How to complete this task =
Could you repeat all of the entries word for word, minus any pictures?

Dataset extract =
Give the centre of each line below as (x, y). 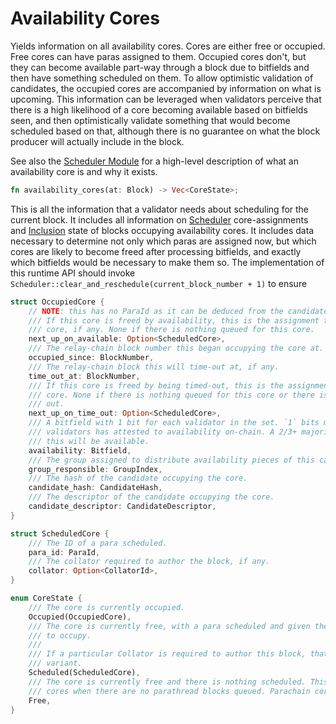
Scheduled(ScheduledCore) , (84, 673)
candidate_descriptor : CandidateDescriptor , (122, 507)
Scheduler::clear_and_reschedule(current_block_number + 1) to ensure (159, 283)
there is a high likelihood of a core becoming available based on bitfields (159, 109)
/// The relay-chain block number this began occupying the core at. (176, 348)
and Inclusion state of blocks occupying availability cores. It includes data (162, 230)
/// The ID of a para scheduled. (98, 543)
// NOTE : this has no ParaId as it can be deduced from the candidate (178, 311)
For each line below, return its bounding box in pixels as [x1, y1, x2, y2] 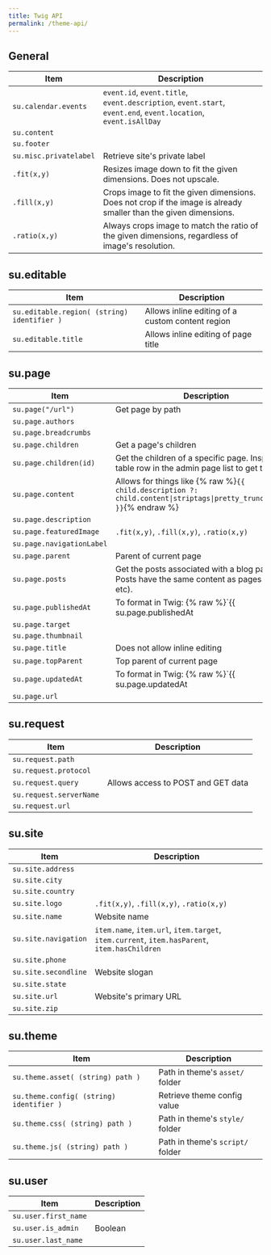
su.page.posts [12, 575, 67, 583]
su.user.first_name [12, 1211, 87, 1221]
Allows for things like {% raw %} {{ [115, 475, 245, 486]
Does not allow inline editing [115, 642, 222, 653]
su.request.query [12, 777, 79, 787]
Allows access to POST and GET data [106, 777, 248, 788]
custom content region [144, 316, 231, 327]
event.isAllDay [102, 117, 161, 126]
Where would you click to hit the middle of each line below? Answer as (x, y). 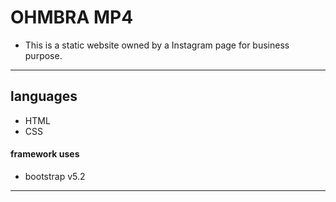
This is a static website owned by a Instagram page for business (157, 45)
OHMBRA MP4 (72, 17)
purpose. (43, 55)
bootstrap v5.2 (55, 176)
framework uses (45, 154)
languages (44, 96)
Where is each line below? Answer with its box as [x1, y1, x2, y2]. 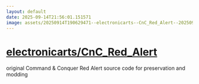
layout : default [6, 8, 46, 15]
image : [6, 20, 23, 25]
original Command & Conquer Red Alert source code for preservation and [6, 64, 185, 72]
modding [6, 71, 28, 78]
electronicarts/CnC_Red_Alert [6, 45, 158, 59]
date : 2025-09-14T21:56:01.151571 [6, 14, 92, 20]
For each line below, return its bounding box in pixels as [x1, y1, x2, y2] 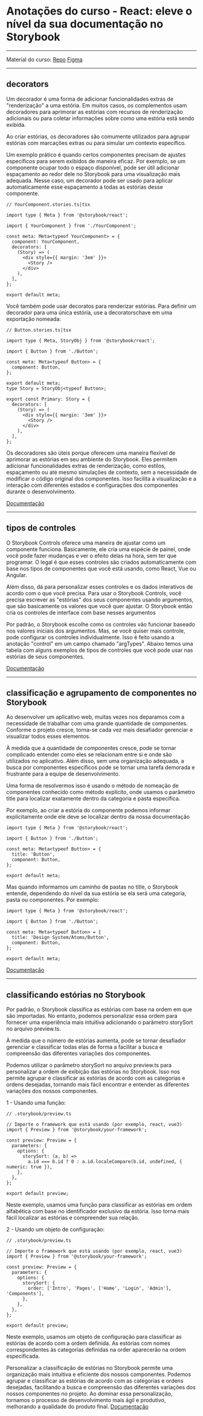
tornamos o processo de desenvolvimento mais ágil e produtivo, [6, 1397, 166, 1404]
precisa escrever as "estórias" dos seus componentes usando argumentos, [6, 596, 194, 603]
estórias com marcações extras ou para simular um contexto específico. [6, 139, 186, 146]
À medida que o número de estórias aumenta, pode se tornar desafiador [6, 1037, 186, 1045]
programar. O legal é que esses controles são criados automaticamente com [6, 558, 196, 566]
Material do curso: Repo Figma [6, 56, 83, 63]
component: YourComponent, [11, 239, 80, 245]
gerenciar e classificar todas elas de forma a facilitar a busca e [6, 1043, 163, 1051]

Result of the exercise =
Give the centre of each line below as (x, y). 
Scheduled(ScheduledCore) , (84, 673)
candidate_descriptor : CandidateDescriptor , (122, 507)
Scheduler::clear_and_reschedule(current_block_number + 1) to ensure (159, 283)
there is a high likelihood of a core becoming available based on bitfields (159, 109)
/// The relay-chain block number this began occupying the core at. (176, 348)
and Inclusion state of blocks occupying availability cores. It includes data (162, 230)
/// The ID of a para scheduled. (98, 543)
// NOTE : this has no ParaId as it can be deduced from the candidate (178, 311)
For each line below, return its bounding box in pixels as [x1, y1, x2, y2] 
su.page.posts [12, 575, 67, 583]
su.user.first_name [12, 1211, 87, 1221]
Allows for things like {% raw %} {{ [115, 475, 245, 486]
Does not allow inline editing [115, 642, 222, 653]
su.request.query [12, 777, 79, 787]
Allows access to POST and GET data [106, 777, 248, 788]
custom content region [144, 316, 231, 327]
event.isAllDay [102, 117, 161, 126]
Where would you click to hit the middle of each line below? Answer as (x, y). 
This is a static website owned by a Instagram page for business (157, 45)
OHMBRA MP4 (72, 17)
purpose. (43, 55)
bootstrap v5.2 (55, 176)
framework uses (45, 154)
languages (44, 96)
Where is each line below? Answer with its box as [x1, y1, x2, y2]. 
layout : default [6, 8, 46, 15]
image : [6, 20, 23, 25]
original Command & Conquer Red Alert source code for preservation and [6, 64, 185, 72]
modding [6, 71, 28, 78]
electronicarts/CnC_Red_Alert [6, 45, 158, 59]
date : 2025-09-14T21:56:01.151571 [6, 14, 92, 20]
For each line below, return its bounding box in pixels as [x1, y1, x2, y2] 
tornamos o processo de desenvolvimento mais ágil e produtivo, [6, 1397, 166, 1404]
precisa escrever as "estórias" dos seus componentes usando argumentos, [6, 596, 194, 603]
estórias com marcações extras ou para simular um contexto específico. [6, 139, 186, 146]
À medida que o número de estórias aumenta, pode se tornar desafiador [6, 1037, 186, 1045]
programar. O legal é que esses controles são criados automaticamente com [6, 558, 196, 566]
Material do curso: Repo Figma [6, 56, 83, 63]
component: YourComponent, [11, 239, 80, 245]
gerenciar e classificar todas elas de forma a facilitar a busca e [6, 1043, 163, 1051]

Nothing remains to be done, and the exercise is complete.